Sam, this is the third time I've replied to your comment - the first one disappeared, I thought the second one posted, but it hasn't - ??
Last try: I think you did an amazing job getting six months of milk into your twins - I can't imagine looking after twins, never mind feeding them too. It makes me sad so many women feel like they fail when breastfeeding is too hard. In your case, you gave them so much good, but you have to look after yourself too - you need to be strong for them too, not just feed them of course! It sounds like you took on a huge challenge successfully, you did NOT fail.
I know the emotional feeling though - after only ever having too much milk, on this one thrush and mastitis and taking too much vitamin B for them knocked my supply out, and it was a freaky and awful experience, not having enough milk.
Your story is amazing, I've never heard of colostrum going on for so long - it just goes to show how in tune with the baby the whole system is. Did you read about how your breasts sense a temperature drop of a degree in the baby and adjust the milk heat accordingly? Crazy.

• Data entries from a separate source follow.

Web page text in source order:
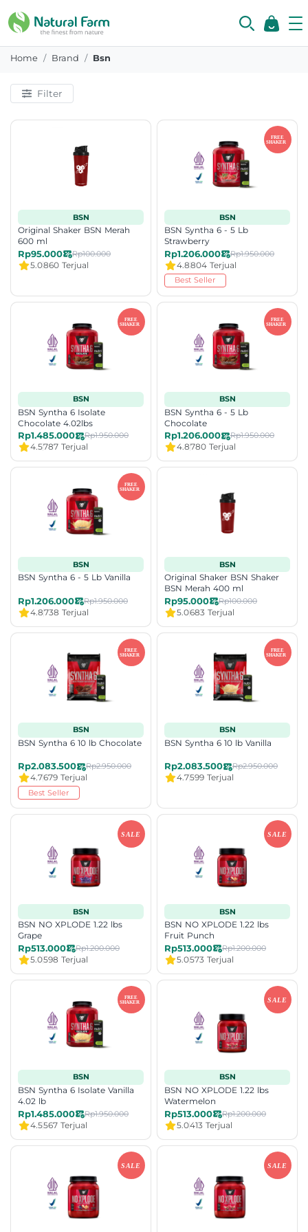
Home Brand Bsn
Filter
BSN
Original Shaker BSN Merah
600 ml
Rp95.000 Rp100.000
5.0860 Terjual
BSN
BSN Syntha 6 - 5 Lb
Strawberry
Rp1.206.000 Rp1.950.000
4.8804 Terjual
Best Seller
BSN
BSN Syntha 6 Isolate
Chocolate 4.02lbs
Rp1.485.000 Rp1.950.000
4.5787 Terjual
BSN
BSN Syntha 6 - 5 Lb
Chocolate
Rp1.206.000 Rp1.950.000
4.8780 Terjual
BSN
BSN Syntha 6 - 5 Lb Vanilla
Rp1.206.000 Rp1.950.000
4.8738 Terjual
BSN
Original Shaker BSN Shaker
BSN Merah 400 ml
Rp95.000 Rp100.000
5.0683 Terjual
BSN
BSN Syntha 6 10 lb Chocolate
Rp2.083.500 Rp2.950.000
4.7679 Terjual
Best Seller
BSN
BSN Syntha 6 10 lb Vanilla
Rp2.083.500 Rp2.950.000
4.7599 Terjual
BSN
BSN NO XPLODE 1.22 lbs
Grape
Rp513.000 Rp1.200.000
5.0598 Terjual
BSN
BSN NO XPLODE 1.22 lbs
Fruit Punch
Rp513.000 Rp1.200.000
5.0573 Terjual
BSN
BSN Syntha 6 Isolate Vanilla
4.02 lb
Rp1.485.000 Rp1.950.000
4.5567 Terjual
BSN
BSN NO XPLODE 1.22 lbs
Watermelon
Rp513.000 Rp1.200.000
5.0413 Terjual
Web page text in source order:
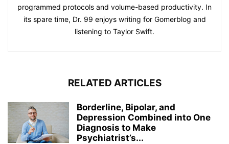
programmed protocols and volume-based productivity. In
its spare time, Dr. 99 enjoys writing for Gomerblog and
listening to Taylor Swift.
RELATED ARTICLES
Borderline, Bipolar, and
Depression Combined into One
Diagnosis to Make
Psychiatrist’s...
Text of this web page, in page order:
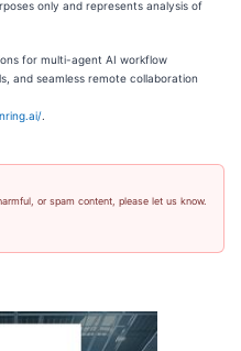
only and represents analysis of
for multi-agent AI workflow
and seamless remote collaboration
or spam content, please let us know.
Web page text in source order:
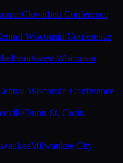
Cloverbelt Conference
Wisconsin Conference
Southwest Wisconsin
Wisconsin Conference
Dunn-St. Croix
Milwaukee City
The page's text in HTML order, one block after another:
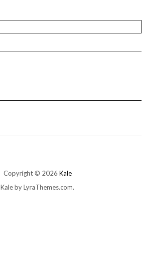
Copyright © 2026 Kale
Kaleby LyraThemes.com.
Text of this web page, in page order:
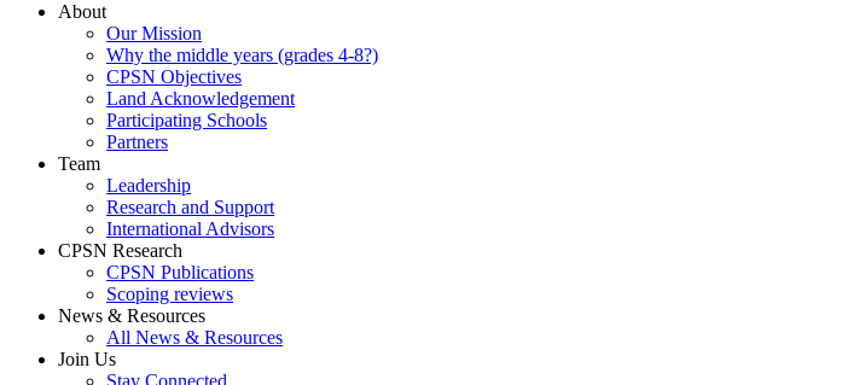
About
Our Mission
Why the middle years (grades 4-8?)
CPSN Objectives
Land Acknowledgement
Participating Schools
Partners
Team
Leadership
Research and Support
International Advisors
CPSN Research
CPSN Publications
Scoping reviews
News & Resources
All News & Resources
Join Us
Stay Connected
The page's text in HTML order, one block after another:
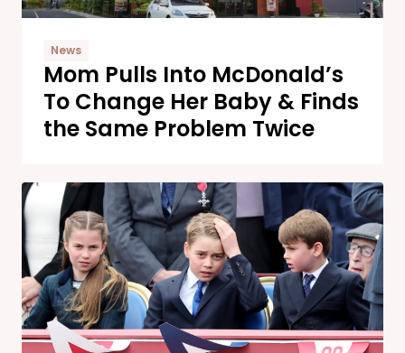
News
Mom Pulls Into McDonald’s
To Change Her Baby & Finds
the Same Problem Twice
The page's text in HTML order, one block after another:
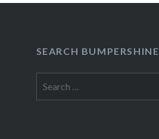
SEARCH BUMPERSHINE
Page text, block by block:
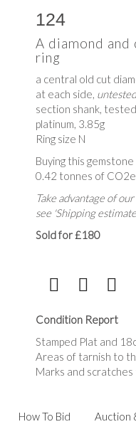
124
A diamond
ring
a central old cut
at each side,
section shank,
platinum, 3.85g
Ring size N
Buying this
0.42 tonnes of
Take advantage of
see 'Shipping
Sold for £180
Condition Report
Stamped Plat and
Areas of tarnish to
Marks and scratches
How To Bid Auction
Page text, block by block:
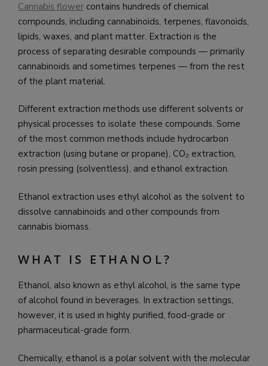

I'm tempted to keep breastfeeding forever, just to have the milk - I feel bad for not donating to the milk bank sooner, when I had bigger supply - I read the stories about how the donated milk has helped babies like yours and they're very motivating.
Also, all this stuff about it combating cancer makes me think it's a good thing to have on tap. You know it has stem cells in? They're not sure what for yet, but I presume that's partly where the anti-cancer thing comes in.
I honestly don't think I'd survive it. Even having another baby, I just... I think I'd worry that it could be taken from me at any time. My God, I just can't imagine the anguish.
People do though. We need to, and we do.
I wrestle with the fear of the pain of grief. It's good to see that people can still live happy lives after such a loss. Altered but still able to find happiness. I salute them.